╔══

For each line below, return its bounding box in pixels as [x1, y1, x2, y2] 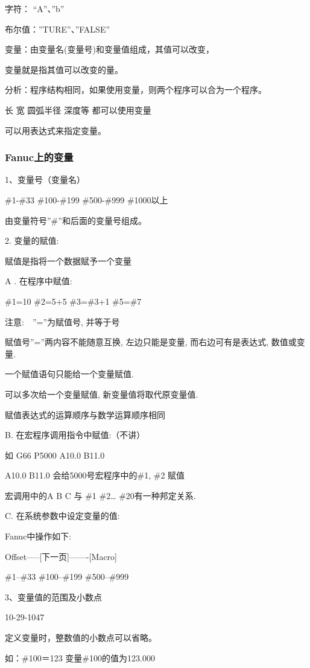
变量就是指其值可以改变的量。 [5, 63, 123, 75]
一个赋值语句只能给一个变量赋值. [5, 367, 134, 380]
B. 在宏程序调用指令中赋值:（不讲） [5, 428, 145, 441]
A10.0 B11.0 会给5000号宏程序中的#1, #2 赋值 [5, 469, 185, 482]
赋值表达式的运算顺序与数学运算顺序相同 [5, 408, 165, 421]
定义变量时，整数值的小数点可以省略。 [5, 631, 157, 644]
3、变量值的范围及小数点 [5, 590, 102, 603]
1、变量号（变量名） [5, 173, 85, 186]

╚══

> [Task directions]
Restate the data above verbatim, skipping every image.

> [Exercise result]
For each line below, return its bounding box in pixels as [x1, y1, x2, y2] 
变量就是指其值可以改变的量。 [5, 63, 123, 75]
一个赋值语句只能给一个变量赋值. [5, 367, 134, 380]
B. 在宏程序调用指令中赋值:（不讲） [5, 428, 145, 441]
A10.0 B11.0 会给5000号宏程序中的#1, #2 赋值 [5, 469, 185, 482]
赋值表达式的运算顺序与数学运算顺序相同 [5, 408, 165, 421]
定义变量时，整数值的小数点可以省略。 [5, 631, 157, 644]
3、变量值的范围及小数点 [5, 590, 102, 603]
1、变量号（变量名） [5, 173, 85, 186]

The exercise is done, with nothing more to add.